Urban farming offers an alternative, not a replacement, to the way we get our food.

In the past two decades, sustainable urban ecosystems have popularized as means to provide sustainable, high-quality nutrition to people in cities. New York City, especially, has welcomed the movement, with advocates taking to unused rooftops or factories to build their own gardens or farms. Previously gray rooftops have turned green as more city-dwellers see the value in local, responsibly-sourced produce.

“The only way to achieve major impact is through changing the way we eat and where we source our food,” Jonas says.

More than half of all people live in cities. This percentage is expected to increase to two-thirds by 2050. Finding new ways to grow food with high nutrient content and low environmental impact, close to where most people live, is crucial. The success of these types of endeavors could mean dramatic improvement for the state of the environment, as well as in working conditions for farmers across the globe.

Many people working in the fields are exposed to dangerous pesticides every day, putting their health at risk. Food production that enables safe conditions for farm workers is imperative.

Urban farming also has substantial potential to improve public health. Food-related health problems such as obesity and hypertension have risen along with the scale of the industrialized food system, especially in the United States.

“We need to find ways to lower macronutrient intake and increase micronutrient intake.”
- Jonas Günther

According to Jonas, you should ask yourself three questions about the food you eat:

  • Where does it come from?
  • How does it impact my health?
  • Do I enjoy eating it?

Most foods in our grocery stores today fail in at least one of these areas. Either the food is detrimental to the environment, causes harm to your body, or simply doesn’t taste good.

For positive change to occur, we need to have sustainable, micronutrient-dense, and enjoyable foods. Increased availability of quality foods like fresh spirulina could translate to practical solutions for the future of our food industry.

Source: We Are The New Farmers
Source: We Are The New Farmers

Where should we go from here?

Views on sustainability have been nearly as polarizing as the current US political climate. On one extreme, supporters insist that veganism, fully organic diets, and composting are moral obligations of every person. On the other end, people deny climate change entirely or assert that industrialized food has no effect on human health.

Then you have everyone in the middle. These folks make up the majority of people, but also make the least noise. These are people who want to lead reasonably healthy lives without harming the planet or spending a fortune on groceries. As Jonas says, the solution lies in “a coexistence of all systems.”

Jonas suggests a rational approach for improving the public’s relationship with alternative food suppliers. “I think you need to find a way to fit into the habits of people… rather than [try] to change people’s habits.”

The world still needs to be fed, so industrialized farming does have a place in the future.

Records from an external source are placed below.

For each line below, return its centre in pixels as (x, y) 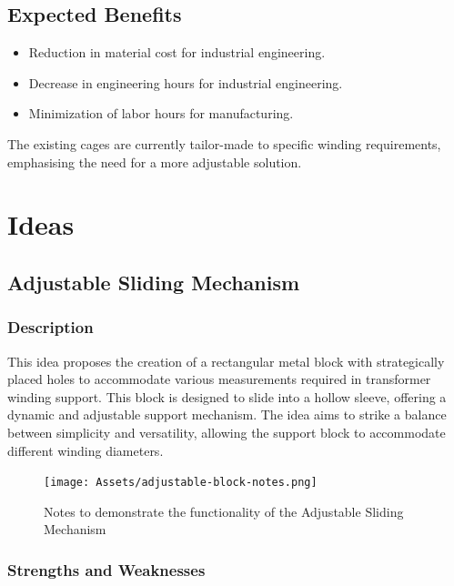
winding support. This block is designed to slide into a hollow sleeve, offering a (227, 396)
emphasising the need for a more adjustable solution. (155, 162)
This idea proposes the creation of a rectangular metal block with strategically (226, 361)
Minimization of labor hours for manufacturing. (161, 113)
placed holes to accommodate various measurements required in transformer (219, 379)
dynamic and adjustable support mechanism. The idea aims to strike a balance (227, 414)
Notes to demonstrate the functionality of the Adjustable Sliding (224, 511)
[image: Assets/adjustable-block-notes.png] (181, 483)
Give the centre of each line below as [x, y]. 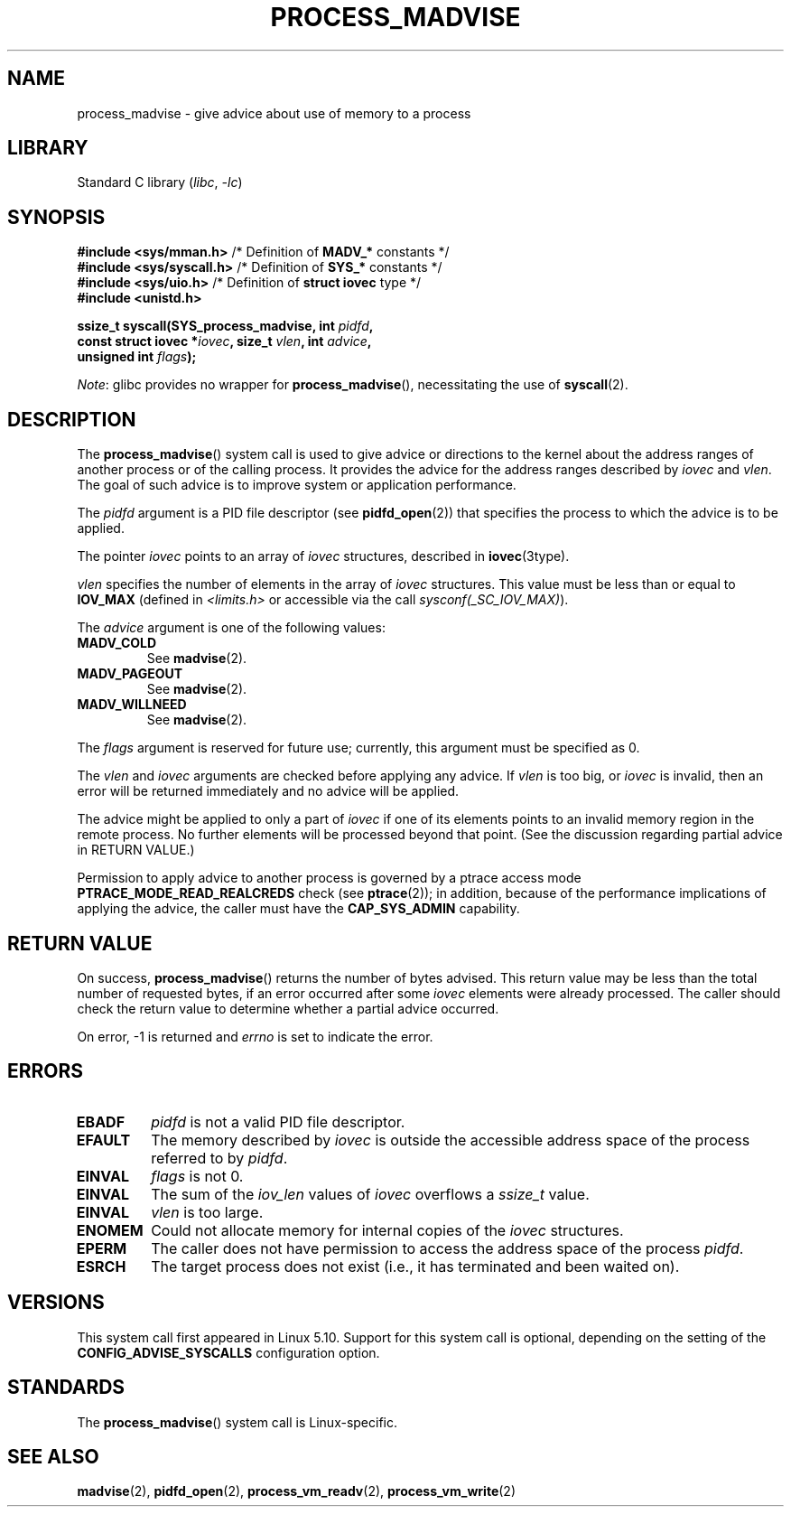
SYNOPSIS [56, 217]
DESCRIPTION [72, 419]
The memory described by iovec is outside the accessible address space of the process [451, 1140]
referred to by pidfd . [219, 1158]
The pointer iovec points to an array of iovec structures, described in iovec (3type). [323, 556]
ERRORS [46, 1071]
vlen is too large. [207, 1212]
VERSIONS [56, 1303]
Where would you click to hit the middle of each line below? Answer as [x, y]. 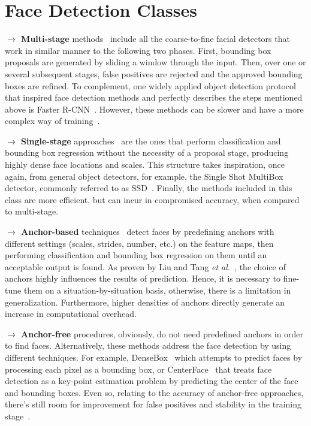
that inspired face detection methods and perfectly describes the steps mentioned [154, 97]
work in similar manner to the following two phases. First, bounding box [138, 50]
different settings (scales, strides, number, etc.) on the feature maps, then [139, 243]
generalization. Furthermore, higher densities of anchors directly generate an [145, 302]
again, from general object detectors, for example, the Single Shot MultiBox [144, 176]
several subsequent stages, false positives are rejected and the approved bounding [154, 73]
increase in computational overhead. [71, 314]
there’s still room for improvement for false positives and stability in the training [153, 404]
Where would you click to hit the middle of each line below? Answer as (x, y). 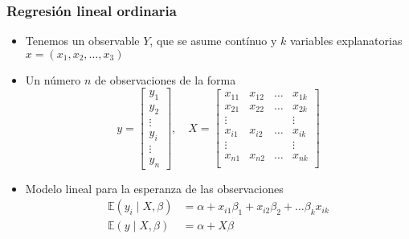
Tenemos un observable (82, 41)
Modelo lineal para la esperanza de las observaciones (154, 188)
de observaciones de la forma (166, 79)
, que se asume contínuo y (213, 41)
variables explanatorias (346, 41)
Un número (53, 79)
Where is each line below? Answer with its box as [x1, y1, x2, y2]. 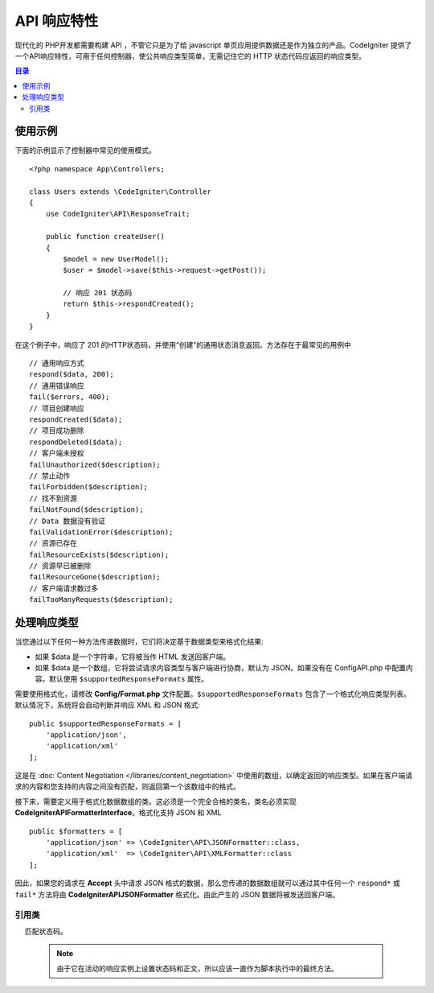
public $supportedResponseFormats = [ [29, 719, 182, 728]
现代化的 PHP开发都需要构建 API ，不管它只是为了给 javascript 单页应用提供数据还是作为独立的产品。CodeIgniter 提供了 [14, 40, 412, 50]
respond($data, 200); [29, 370, 114, 379]
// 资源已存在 [29, 539, 78, 548]
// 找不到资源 [29, 493, 78, 503]
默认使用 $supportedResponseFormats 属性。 [48, 674, 209, 684]
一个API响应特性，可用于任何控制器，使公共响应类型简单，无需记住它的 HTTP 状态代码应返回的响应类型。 [14, 51, 366, 60]
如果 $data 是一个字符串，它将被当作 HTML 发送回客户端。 [35, 652, 231, 661]
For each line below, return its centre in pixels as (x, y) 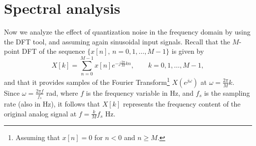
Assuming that (38, 137)
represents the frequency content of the (182, 103)
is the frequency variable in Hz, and (140, 92)
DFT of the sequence (53, 51)
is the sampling (227, 92)
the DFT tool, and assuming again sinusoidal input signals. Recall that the (117, 41)
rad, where (62, 92)
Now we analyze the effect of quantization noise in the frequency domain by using (127, 32)
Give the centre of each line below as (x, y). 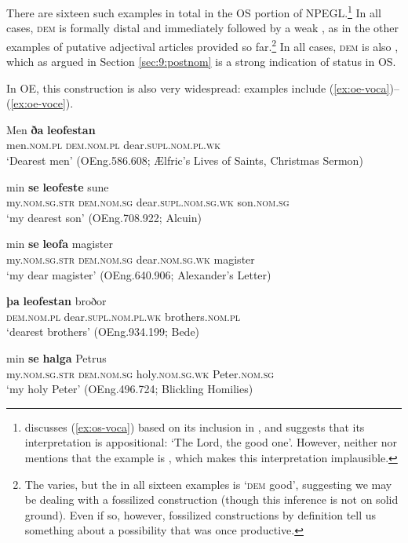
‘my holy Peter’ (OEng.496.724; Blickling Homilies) (130, 389)
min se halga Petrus (56, 358)
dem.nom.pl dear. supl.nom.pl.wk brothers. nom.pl (124, 316)
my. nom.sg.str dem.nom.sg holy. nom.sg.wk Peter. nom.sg (140, 373)
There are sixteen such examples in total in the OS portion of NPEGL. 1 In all (194, 11)
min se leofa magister (60, 244)
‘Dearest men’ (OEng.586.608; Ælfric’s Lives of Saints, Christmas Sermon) (185, 160)
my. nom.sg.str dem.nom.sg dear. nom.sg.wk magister (131, 259)
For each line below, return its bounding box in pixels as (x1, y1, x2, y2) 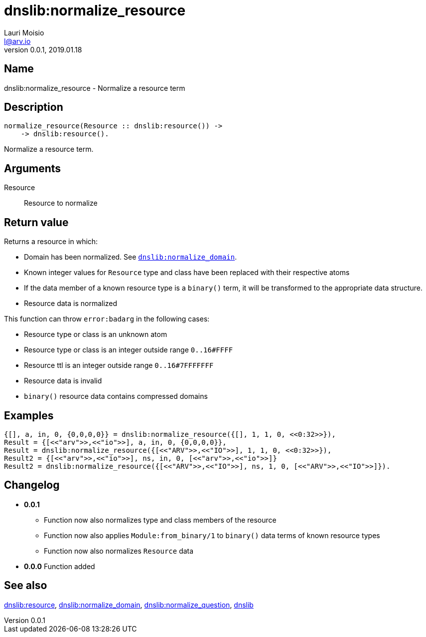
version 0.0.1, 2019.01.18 (4, 45, 82, 54)
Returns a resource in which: (4, 237, 98, 246)
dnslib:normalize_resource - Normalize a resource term (4, 83, 185, 92)
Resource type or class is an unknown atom (24, 330, 167, 339)
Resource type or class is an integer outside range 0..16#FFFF (24, 345, 233, 354)
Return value (4, 216, 69, 229)
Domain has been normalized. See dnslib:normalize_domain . (24, 253, 237, 262)
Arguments (4, 162, 61, 175)
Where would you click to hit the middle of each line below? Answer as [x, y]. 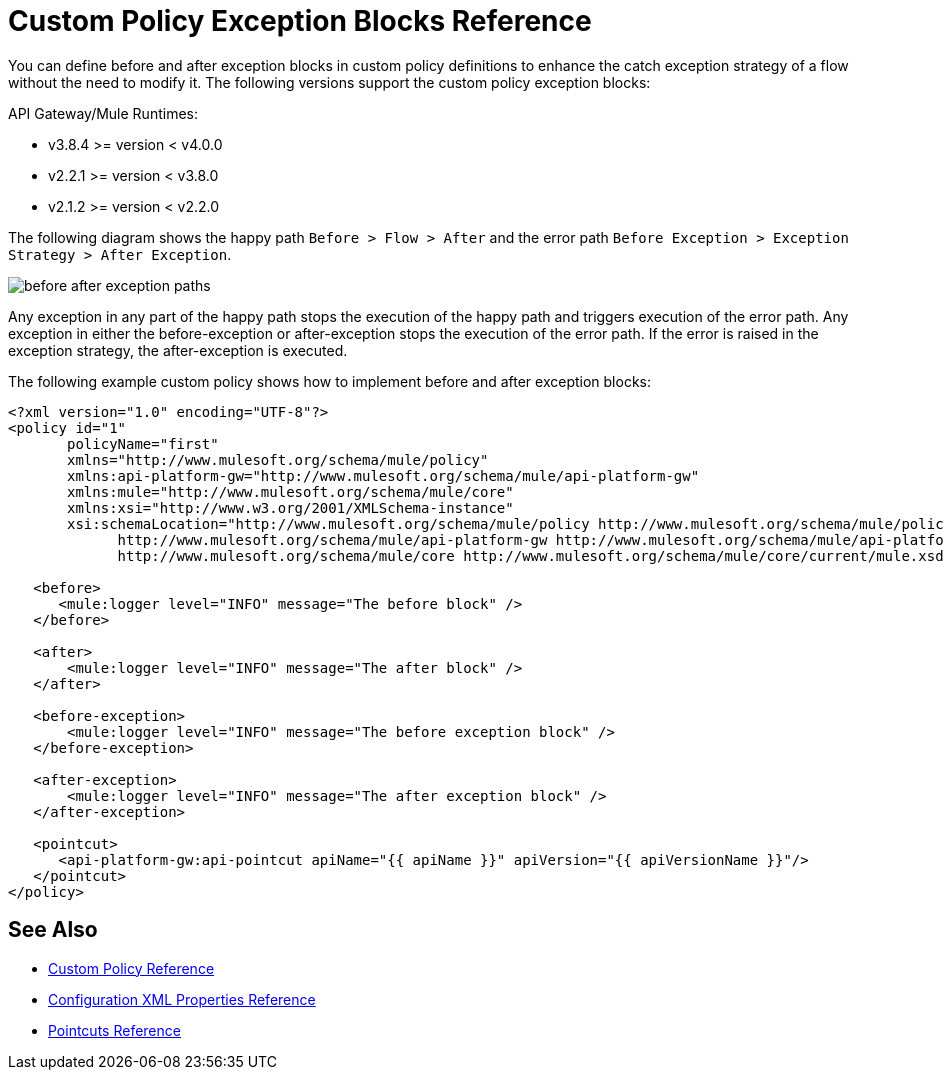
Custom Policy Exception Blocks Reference [300, 21]
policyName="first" [143, 443]
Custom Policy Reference [131, 968]
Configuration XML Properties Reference [182, 999]
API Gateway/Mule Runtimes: [103, 113]
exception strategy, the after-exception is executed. [178, 350]
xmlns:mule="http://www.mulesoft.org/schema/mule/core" [290, 491]
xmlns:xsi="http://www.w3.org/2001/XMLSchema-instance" [290, 507]
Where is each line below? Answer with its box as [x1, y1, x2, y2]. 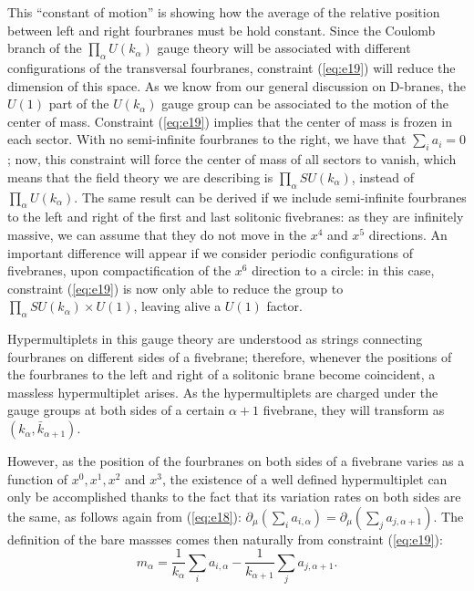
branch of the [7, 38, 82, 57]
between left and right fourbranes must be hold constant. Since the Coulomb [7, 20, 436, 39]
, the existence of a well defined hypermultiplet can [162, 469, 448, 488]
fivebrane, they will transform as [263, 400, 445, 420]
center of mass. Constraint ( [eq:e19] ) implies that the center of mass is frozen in [7, 111, 452, 130]
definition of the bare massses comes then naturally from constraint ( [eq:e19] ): [7, 529, 443, 548]
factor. [266, 296, 303, 316]
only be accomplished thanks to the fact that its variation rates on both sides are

And favorite foods like fried chicken do not need to be taken off the menu. A sustainable future is not a limited future. Instead, it’s a balanced one.

The concept of eating like our ancestors needs to be intertwined with the acknowledgement of modern technology and contemporary challenges. More food options should simply mean more potential for joyful eating.

If you want to support sustainable, nutrient-rich farming, what can you do?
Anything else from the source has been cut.